## Your assignment:
With the images excluded, set down every line of the listing below exactly.

## Input:
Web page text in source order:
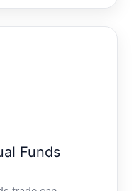
not alone. Today,
Funds
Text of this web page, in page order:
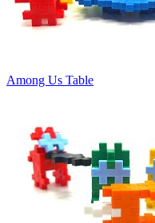
Among Us Table
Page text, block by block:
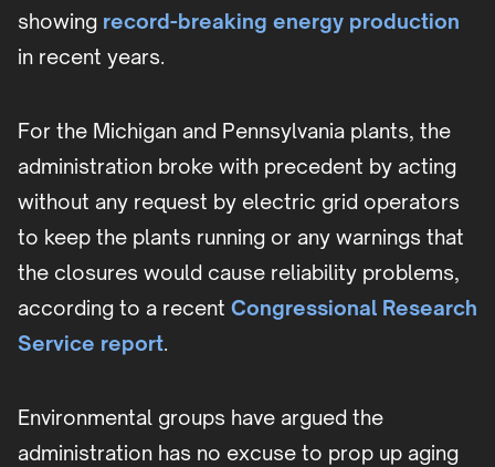
showing record-breaking energy production
in recent years.
For the Michigan and Pennsylvania plants, the
administration broke with precedent by acting
without any request by electric grid operators
to keep the plants running or any warnings that
the closures would cause reliability problems,
according to a recent Congressional Research
Service report.
Environmental groups have argued the
administration has no excuse to prop up aging
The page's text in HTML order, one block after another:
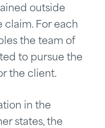
outside
claim. For each
the team of
to pursue the
the client.
in the
states, the
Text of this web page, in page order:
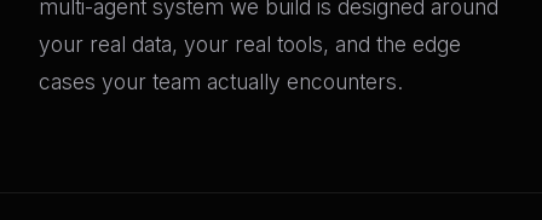
multi-agent system we build is designed around
your real data, your real tools, and the edge
cases your team actually encounters.
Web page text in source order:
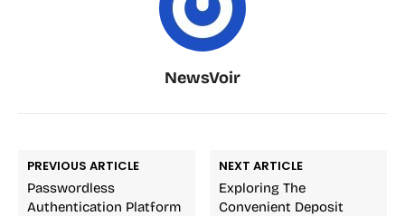
NewsVoir
PREVIOUS ARTICLE
Passwordless
Authentication Platform
NEXT ARTICLE
Exploring The
Convenient Deposit
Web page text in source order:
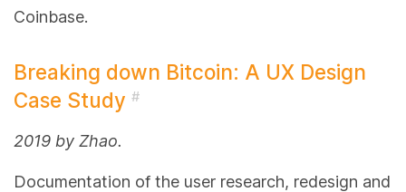
Coinbase.
Breaking down Bitcoin: A UX Design
Case Study #
2019 by Zhao.
Documentation of the user research, redesign and
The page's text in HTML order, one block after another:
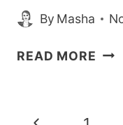
By Masha
READ MORE THE
Page
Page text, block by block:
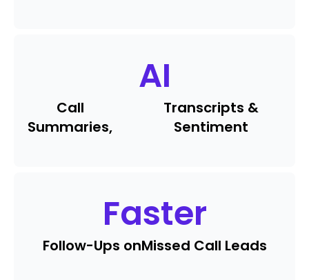
AI
Call
Summaries,
Transcripts &
Sentiment
Faster
Follow-Ups onMissed Call Leads
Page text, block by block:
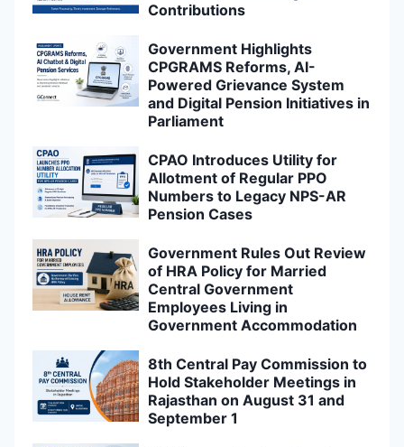
Contributions
Government Highlights
CPGRAMS Reforms, AI-
Powered Grievance System
and Digital Pension Initiatives in
Parliament
CPAO Introduces Utility for
Allotment of Regular PPO
Numbers to Legacy NPS-AR
Pension Cases
Government Rules Out Review
of HRA Policy for Married
Central Government
Employees Living in
Government Accommodation
8th Central Pay Commission to
Hold Stakeholder Meetings in
Rajasthan on August 31 and
September 1
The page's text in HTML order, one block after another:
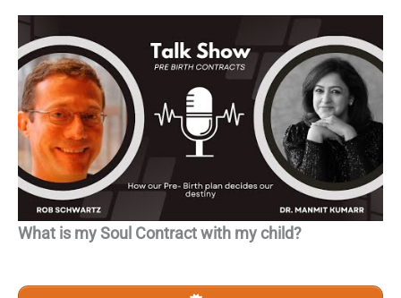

## Answer to the problem:
Web page text in source order:
not alone. Today,
Funds
Text of this web page, in page order:
Among Us Table
Page text, block by block:
showing record-breaking energy production
in recent years.
For the Michigan and Pennsylvania plants, the
administration broke with precedent by acting
without any request by electric grid operators
to keep the plants running or any warnings that
the closures would cause reliability problems,
according to a recent Congressional Research
Service report.
Environmental groups have argued the
administration has no excuse to prop up aging
The page's text in HTML order, one block after another:
outside
claim. For each
the team of
to pursue the
the client.
in the
states, the
Text of this web page, in page order:
multi-agent system we build is designed around
your real data, your real tools, and the edge
cases your team actually encounters.
Web page text in source order:
NewsVoir
PREVIOUS ARTICLE
Passwordless
Authentication Platform
NEXT ARTICLE
Exploring The
Convenient Deposit
Web page text in source order:
Coinbase.
Breaking down Bitcoin: A UX Design
Case Study #
2019 by Zhao.
Documentation of the user research, redesign and
The page's text in HTML order, one block after another:
By Masha
READ MORE THE
Page
Page text, block by block:
AI
Call
Summaries,
Transcripts &
Sentiment
Faster
Follow-Ups onMissed Call Leads
Page text, block by block:
Contributions
Government Highlights
CPGRAMS Reforms, AI-
Powered Grievance System
and Digital Pension Initiatives in
Parliament
CPAO Introduces Utility for
Allotment of Regular PPO
Numbers to Legacy NPS-AR
Pension Cases
Government Rules Out Review
of HRA Policy for Married
Central Government
Employees Living in
Government Accommodation
8th Central Pay Commission to
Hold Stakeholder Meetings in
Rajasthan on August 31 and
September 1
The page's text in HTML order, one block after another:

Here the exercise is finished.